- **Work required**:
Your output must consist of the records printed verbatim, with the pictures excluded.

(Dataset excerpts)
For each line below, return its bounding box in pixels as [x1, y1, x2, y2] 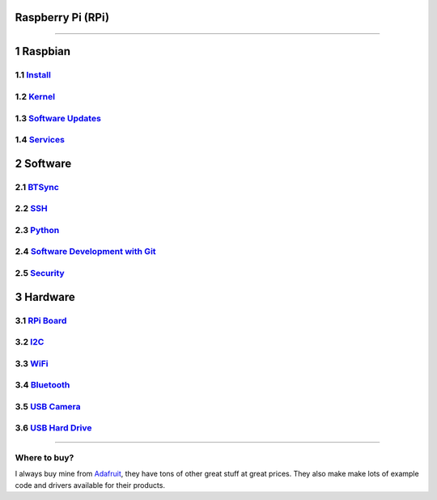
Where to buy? [15, 451, 74, 463]
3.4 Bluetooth [15, 379, 70, 391]
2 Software [15, 156, 72, 170]
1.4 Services [15, 134, 65, 146]
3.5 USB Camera [15, 400, 81, 412]
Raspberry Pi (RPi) [15, 11, 109, 24]
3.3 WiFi [15, 358, 49, 369]
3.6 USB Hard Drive [15, 422, 92, 434]
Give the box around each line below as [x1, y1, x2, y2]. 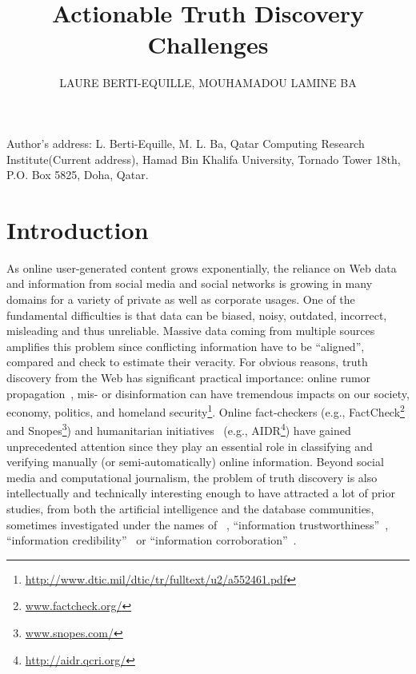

- **Output for this exercise**:
For each line below, return its bounding box in pixels as [x1, y1, x2, y2] 
Where to buy? [15, 451, 74, 463]
3.4 Bluetooth [15, 379, 70, 391]
2 Software [15, 156, 72, 170]
1.4 Services [15, 134, 65, 146]
3.5 USB Camera [15, 400, 81, 412]
Raspberry Pi (RPi) [15, 11, 109, 24]
3.3 WiFi [15, 358, 49, 369]
3.6 USB Hard Drive [15, 422, 92, 434]
Give the box around each line below as [x1, y1, x2, y2]. 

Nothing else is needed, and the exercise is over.